Instantaneous velocity fields from Adaptive Correlation PIV results for the Nearfield case, path length 0.5 m. Top panel show the vertical velocity at low optical turbulence, ΔT = 4 °C. The velocity for high optical turbulence, ΔT = 13 °C, using the same post-processing algorithm is shown on the bottom and reveals considerable noise. Color scale is in m/s and the arrows indicate velocity vectors.

Since the degrading effect of optical turbulence on optical signal transmission is cumulative over the length of the optical path, the strongest impact can be anticipated for the high optical turbulence in the Farfield case.
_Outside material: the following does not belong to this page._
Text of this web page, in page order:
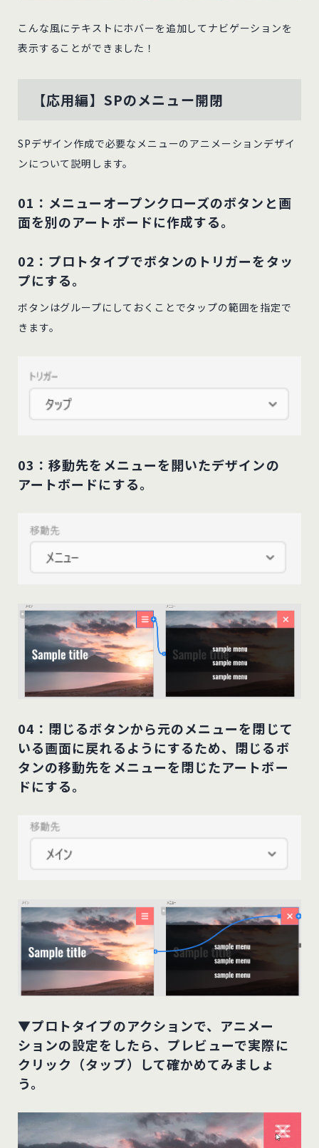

This was confirmed qualitatively in the raw images acquired by PIV, the most blurring and distortion occurs for high optical turbulence at long optical path lengths (Fig. 2). The velocity data confirmed this effect as seen in Figs. 4 (bottom) and 5 (top), which show excessive noise in the PIV velocity for highest optical turbulence, at the Farfield measurement location when using the same post-processing as used for the Nearfield data, i.e. a fixed interrogation area of 16 × 16 pixels.

Figure 5
figure 5

Time series of PIV results at the location of LDA beam crossing using Adaptive Correlation and Adaptive PIV algorithms for the Farfield measurements with a path of close to 2 m. Top panel shows the vertical velocity inferred from Adaptive Correlation using a fixed interrogation area of 16 × 16 pixels at highest optical turbulence, ΔT = 13 °C. There is significant noise in the PIV signal, due to the optical turbulence effect of smearing and defocusing the PIV particles. Middle and bottom panels are also for highest optical turbulence, ΔT = 13 °C, but using a fixed interrogation area of 64 × 64 pixel for the middle panel and, in the bottom panel, inferred with the Adaptive PIV algorithm, which varies the interrogation area depending on particle concentration and velocity gradients.

This excessive noise is due to the blurring effect of optical turbulence on the PIV raw images, as illustrated in Fig. 6. Figure 6 shows zoomed-in regions of raw PIV images acquired for the Farfield measurement plane with a 16 × 16 pixel grid overlaid. It is apparent in the high turbulence case that the particle boundaries inside the PIV interrogation area are blurred and not enough individual particles are visible inside the 16 × 16 pixel box. This lack of particle resolution can lead to failure of the post-processing algorithm, when calculating velocities from blurred raw images using a fixed interrogation area size. This effect can be mitigated by choosing an Adaptive PIV algorithm that optimizes the interrogation area size depending on particle density and thus image clarity, which comes at the expense of spatial resolution of the resulting velocity field.

Figure 6
figure 6

Zoomed PIV raw image with a 16 × 16 pixel grid overlaid in yellow shows that the high optical turbulence distorts the particle signatures in the image and this affects how many particles are resolved within the interrogation area. Left is at low optical turbulence, ΔT = 4 °C, Nearfield, right is for high optical turbulence, ΔT = 13 °C, Farfield.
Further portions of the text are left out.